The dig, which is funded through a consortium of private donors, could be developed into a tourist attraction with the right support, Zeimens said.
When he bought the land, Voight didn’t realize he’d also become the owner of an extensive collection of ancient artifacts. Everything Zeimens and others find on the land technically belong to him. But Voight said he knows this is bigger than him as an individual.
“In a nutshell, it doesn't really belong to us,” Zeimens said. “It doesn’t really belong to Voight. It belongs to all of us. To humanity."
“Research will hopefully be going on here 100 years after we’re dead and gone,” he added.
One thing remains consistent in Sunrise, despite changes in ownership or mining operations — the bright red dirt.
The dashboard, the floor, the white paint of Voight’s truck was coated in a fine coat of red dust that settles quickly into the creases of your palms. On the dash sat a worn book, “Sunrise: a Chronology of a Wyoming Mine."
“It’s my Bible,” he said, hopping into the driver’s seat. “I always keep it with me."
He cherishes the place he has called home. Naturally gregarious, he spoke with his hands as he described the landscape as seen from his truck window — occasionally letting go of the steering wheel altogether. He noted the layers of rock and dirt, described how the pigeons that live in the abandoned pit mine sound like a faraway train when they coo simultaneously.
In his research about Sunrise, he found that the miners’ sweat often became red after working in the dirt for so long. After all the work he’s put into his town, his sweat is tinged as well.
“I sweat red every day,” he said, smiling beneath his cap that probably would have been green, save the red dust embedded in its fabric.
But along with innumerable stories and facts, Sunrise has given him empty space and quiet. It suits him, he said. He has time — or at least, will have time after eclipse festivities are finished — to sit quietly and think. Or, even better, he said, sit and not think at all.
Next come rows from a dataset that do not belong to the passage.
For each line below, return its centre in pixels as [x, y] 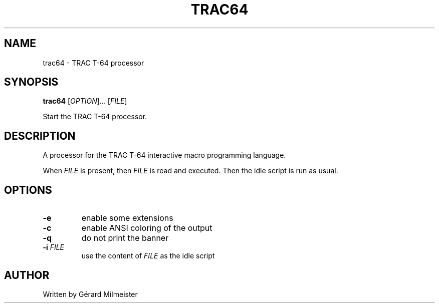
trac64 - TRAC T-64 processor [93, 63]
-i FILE [54, 247]
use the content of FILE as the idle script [148, 256]
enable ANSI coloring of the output [147, 228]
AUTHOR [27, 275]
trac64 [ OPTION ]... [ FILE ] [85, 101]
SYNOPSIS [31, 82]
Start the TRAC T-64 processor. [95, 117]
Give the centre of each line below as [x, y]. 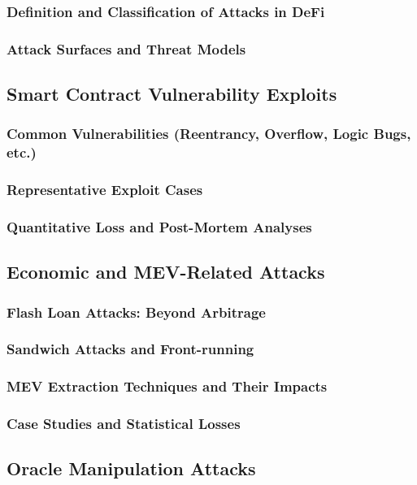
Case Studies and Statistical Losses [124, 424]
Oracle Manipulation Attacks [131, 468]
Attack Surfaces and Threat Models [126, 48]
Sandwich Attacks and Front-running [130, 349]
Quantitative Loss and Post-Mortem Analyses [159, 227]
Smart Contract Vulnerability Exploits [172, 94]
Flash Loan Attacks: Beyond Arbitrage [136, 312]
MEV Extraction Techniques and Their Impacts [167, 386]

“I’ve never been bored once in my life, or lonely,” he said, looking out from the plateau above the town where the eclipse visitors will experience the morning dusk. “But this is where I’m most calm."
But for at least one weekend, he's willing to give up that solitude so that others can come to appreciate the land he calls home. The visitors have been warned about the dirt and how it seeps into your clothes and skin. The website suggests wearing dark-soled shoes. Inevitably, however, some of that red dirt will journey back with the travelers to their respective homes.
“That’s just part of Sunrise — it sticks with you,” Josie said.